═════ EXERCISE DATA ═════

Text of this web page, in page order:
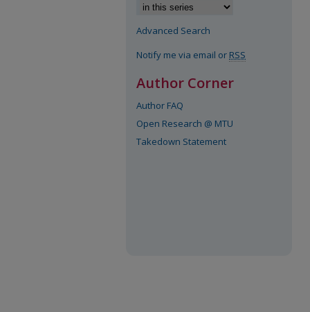
Advanced Search
Notify me via email or RSS
Author Corner
Author FAQ
Open Research @ MTU
Takedown Statement
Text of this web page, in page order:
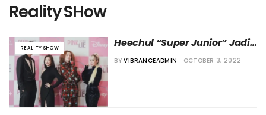
Reality SHow
REALITY SHOW
Heechul “Super Junior” Jadi
MC untuk Reality Show “Pink
BY VIBRANCEADMIN OCTOBER 3, 2022
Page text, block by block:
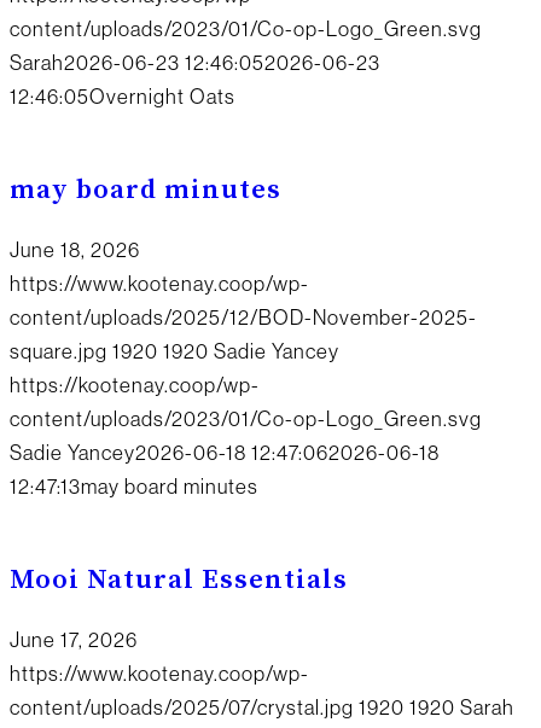
content/uploads/2023/01/Co-op-Logo_Green.svg
Sarah2026-06-23 12:46:052026-06-23
12:46:05Overnight Oats
may board minutes
June 18, 2026
https://www.kootenay.coop/wp-
content/uploads/2025/12/BOD-November-2025-
square.jpg 1920 1920 Sadie Yancey
https://kootenay.coop/wp-
content/uploads/2023/01/Co-op-Logo_Green.svg
Sadie Yancey2026-06-18 12:47:062026-06-18
12:47:13may board minutes
Mooi Natural Essentials
June 17, 2026
https://www.kootenay.coop/wp-
content/uploads/2025/07/crystal.jpg 1920 1920 Sarah
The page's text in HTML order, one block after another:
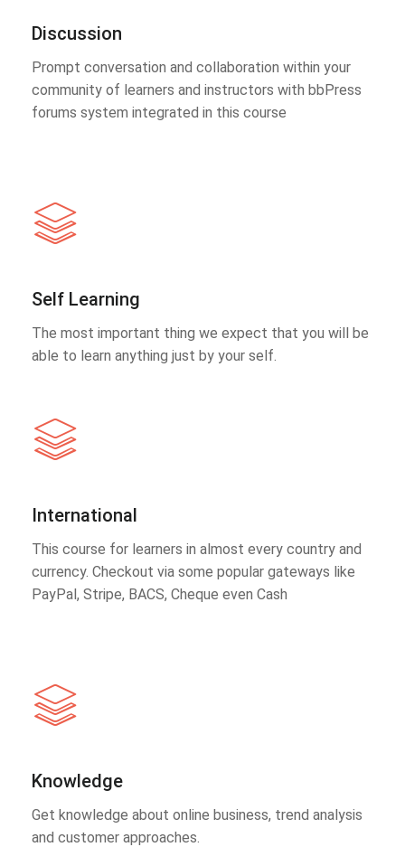
Discussion
Prompt conversation and collaboration within your
community of learners and instructors with bbPress
forums system integrated in this course
Self Learning
The most important thing we expect that you will be
able to learn anything just by your self.
International
This course for learners in almost every country and
currency. Checkout via some popular gateways like
PayPal, Stripe, BACS, Cheque even Cash
Knowledge
Get knowledge about online business, trend analysis
and customer approaches.
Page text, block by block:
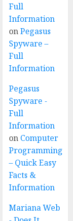
Full
Information
onPegasus
Spyware –
Full
Information
Pegasus
Spyware -
Full
Information
on Computer
Programming
– Quick Easy
Facts &
Information
Mariana Web
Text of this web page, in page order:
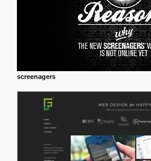
screenagers
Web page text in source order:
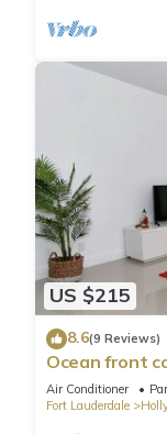
US $215
8.6(9 Reviews)
Ocean front
bedroom/3rd
Air Conditioner
Fort Lauderdale
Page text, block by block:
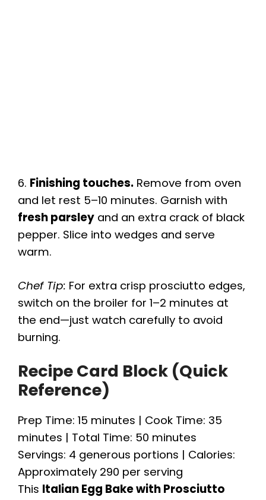
6. Finishing touches. Remove from oven
and let rest 5–10 minutes. Garnish with
fresh parsley and an extra crack of black
pepper. Slice into wedges and serve
warm.
Chef Tip: For extra crisp prosciutto edges,
switch on the broiler for 1–2 minutes at
the end—just watch carefully to avoid
burning.
Recipe Card Block (Quick
Reference)
Prep Time: 15 minutes | Cook Time: 35
minutes | Total Time: 50 minutes
Servings: 4 generous portions | Calories:
Approximately 290 per serving
This Italian Egg Bake with Prosciutto
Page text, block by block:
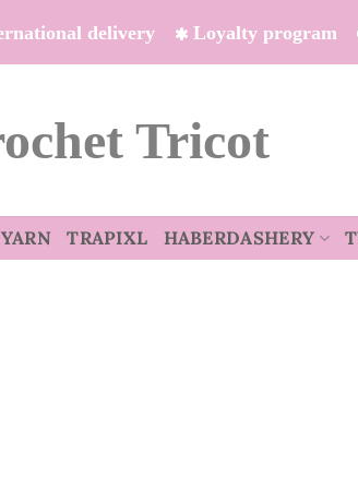
delivery Loyalty program
Tricot
TRAPIXL HABERDASHERY
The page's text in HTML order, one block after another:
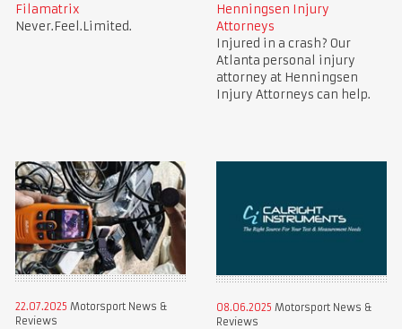
Filamatrix
Never.Feel.Limited.
Henningsen Injury
Attorneys
Injured in a crash? Our
Atlanta personal injury
attorney at Henningsen
Injury Attorneys can help.
22.07.2025 Motorsport News &
Reviews
08.06.2025 Motorsport News &
Reviews
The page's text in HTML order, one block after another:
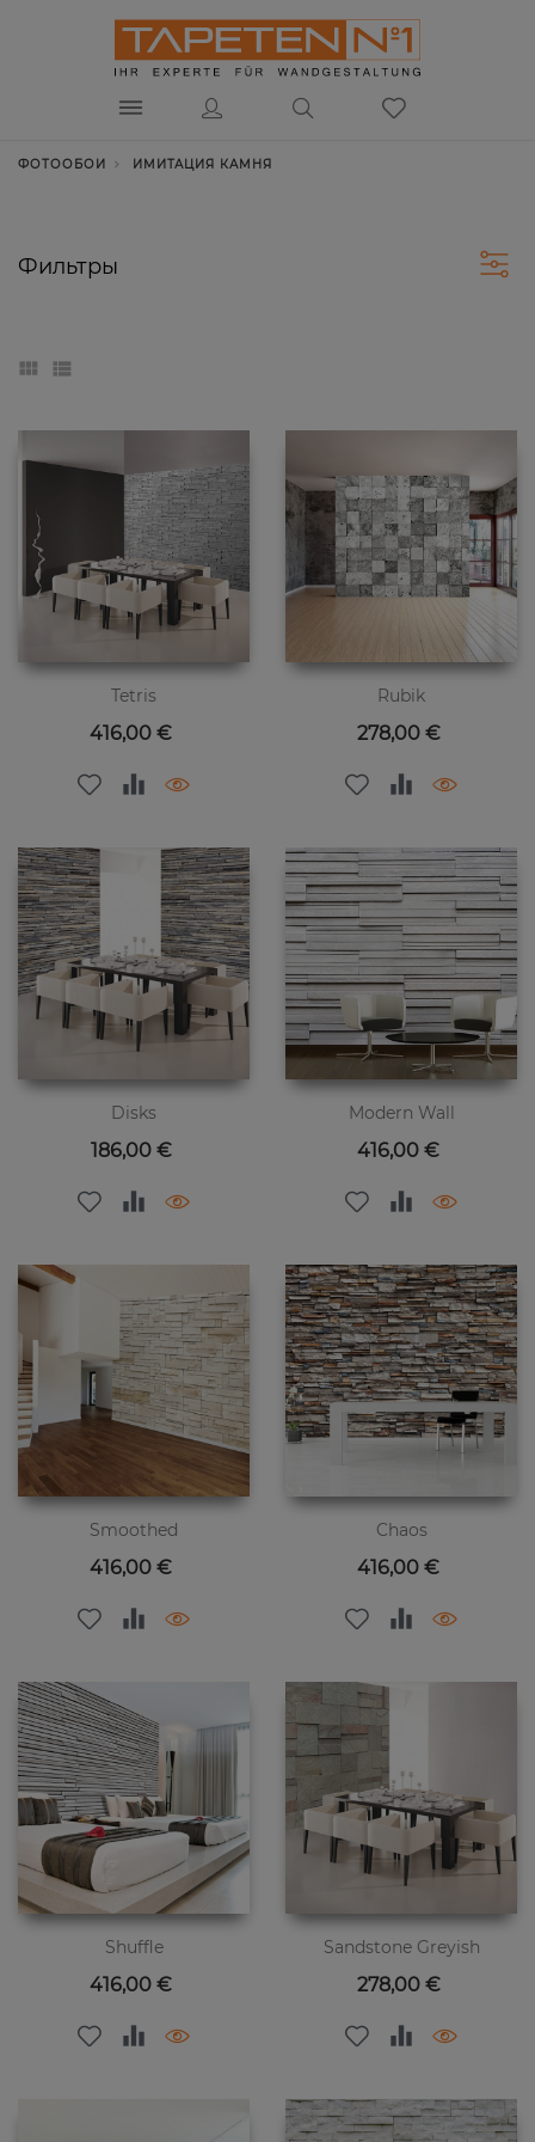
ФОТООБОИ ИМИТАЦИЯ КАМНЯ
Tetris
Цена
416,00 €
Rubik
Цена
278,00 €
Disks
Цена
186,00 €
Modern Wall
Цена
416,00 €
Smoothed
Цена
416,00 €
Chaos
Цена
416,00 €
Shuffle
Цена
416,00 €
Sandstone Greyish
Цена
278,00 €
Фильтры
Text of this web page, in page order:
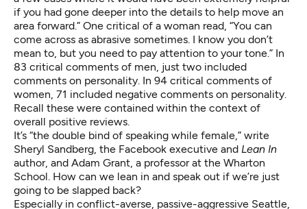
if you had gone deeper into the details to help move an
area forward.” One critical of a woman read, “You can
come across as abrasive sometimes. I know you don’t
mean to, but you need to pay attention to your tone.” In
83 critical comments of men, just two included
comments on personality. In 94 critical comments of
women, 71 included negative comments on personality.
Recall these were contained within the context of
overall positive reviews.
It’s “the double bind of speaking while female,” write
Sheryl Sandberg, the Facebook executive and Lean In
author, and Adam Grant, a professor at the Wharton
School. How can we lean in and speak out if we’re just
going to be slapped back?
Especially in conflict-averse, passive-aggressive Seattle,
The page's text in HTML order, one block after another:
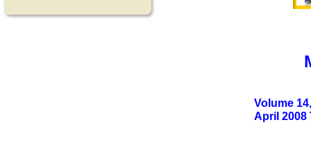
Volume
April 2008
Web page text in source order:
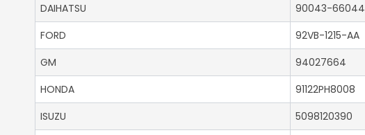
DAIHATSU
90043-66044
FORD
92VB-1215-AA
GM
94027664
HONDA
91122PH8008
ISUZU
5098120390
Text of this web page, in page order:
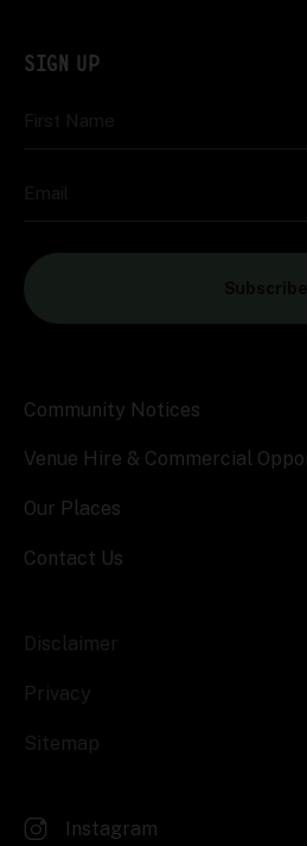
SIGN UP
Community Notices
Venue Hire & Commercial
Our Places
Contact Us
Disclaimer
Privacy
Sitemap
Instagram

═════

** WHAT THE TASK REQUIRES **
Everything in the material above is to be reproduced exactly, pictures aside.

** SOLUTION TO THIS TASK **
Text of this web page, in page order:
Advanced Search
Notify me via email or RSS
Author Corner
Author FAQ
Open Research @ MTU
Takedown Statement
Text of this web page, in page order:
Reality SHow
REALITY SHOW
Heechul “Super Junior” Jadi
MC untuk Reality Show “Pink
BY VIBRANCEADMIN OCTOBER 3, 2022
Page text, block by block:
content/uploads/2023/01/Co-op-Logo_Green.svg
Sarah2026-06-23 12:46:052026-06-23
12:46:05Overnight Oats
may board minutes
June 18, 2026
https://www.kootenay.coop/wp-
content/uploads/2025/12/BOD-November-2025-
square.jpg 1920 1920 Sadie Yancey
https://kootenay.coop/wp-
content/uploads/2023/01/Co-op-Logo_Green.svg
Sadie Yancey2026-06-18 12:47:062026-06-18
12:47:13may board minutes
Mooi Natural Essentials
June 17, 2026
https://www.kootenay.coop/wp-
content/uploads/2025/07/crystal.jpg 1920 1920 Sarah
The page's text in HTML order, one block after another:
Discussion
Prompt conversation and collaboration within your
community of learners and instructors with bbPress
forums system integrated in this course
Self Learning
The most important thing we expect that you will be
able to learn anything just by your self.
International
This course for learners in almost every country and
currency. Checkout via some popular gateways like
PayPal, Stripe, BACS, Cheque even Cash
Knowledge
Get knowledge about online business, trend analysis
and customer approaches.
Page text, block by block:
Full
Information
onPegasus
Spyware –
Full
Information
Pegasus
Spyware -
Full
Information
on Computer
Programming
– Quick Easy
Facts &
Information
Mariana Web
Text of this web page, in page order:
screenagers
Web page text in source order:
US $215
8.6(9 Reviews)
Ocean front
bedroom/3rd
Air Conditioner
Fort Lauderdale
Page text, block by block:
6. Finishing touches. Remove from oven
and let rest 5–10 minutes. Garnish with
fresh parsley and an extra crack of black
pepper. Slice into wedges and serve
warm.
Chef Tip: For extra crisp prosciutto edges,
switch on the broiler for 1–2 minutes at
the end—just watch carefully to avoid
burning.
Recipe Card Block (Quick
Reference)
Prep Time: 15 minutes | Cook Time: 35
minutes | Total Time: 50 minutes
Servings: 4 generous portions | Calories:
Approximately 290 per serving
This Italian Egg Bake with Prosciutto
Page text, block by block:
delivery Loyalty program
Tricot
TRAPIXL HABERDASHERY
The page's text in HTML order, one block after another:
Filamatrix
Never.Feel.Limited.
Henningsen Injury
Attorneys
Injured in a crash? Our
Atlanta personal injury
attorney at Henningsen
Injury Attorneys can help.
22.07.2025 Motorsport News &
Reviews
08.06.2025 Motorsport News &
Reviews
The page's text in HTML order, one block after another:
ФОТООБОИ ИМИТАЦИЯ КАМНЯ
Tetris
Цена
416,00 €
Rubik
Цена
278,00 €
Disks
Цена
186,00 €
Modern Wall
Цена
416,00 €
Smoothed
Цена
416,00 €
Chaos
Цена
416,00 €
Shuffle
Цена
416,00 €
Sandstone Greyish
Цена
278,00 €
Фильтры
Text of this web page, in page order:
if you had gone deeper into the details to help move an
area forward.” One critical of a woman read, “You can
come across as abrasive sometimes. I know you don’t
mean to, but you need to pay attention to your tone.” In
83 critical comments of men, just two included
comments on personality. In 94 critical comments of
women, 71 included negative comments on personality.
Recall these were contained within the context of
overall positive reviews.
It’s “the double bind of speaking while female,” write
Sheryl Sandberg, the Facebook executive and Lean In
author, and Adam Grant, a professor at the Wharton
School. How can we lean in and speak out if we’re just
going to be slapped back?
Especially in conflict-averse, passive-aggressive Seattle,
The page's text in HTML order, one block after another:
Volume
April 2008
Web page text in source order:
DAIHATSU
90043-66044
FORD
92VB-1215-AA
GM
94027664
HONDA
91122PH8008
ISUZU
5098120390
Text of this web page, in page order:
SIGN UP
Community Notices
Venue Hire & Commercial
Our Places
Contact Us
Disclaimer
Privacy
Sitemap
Instagram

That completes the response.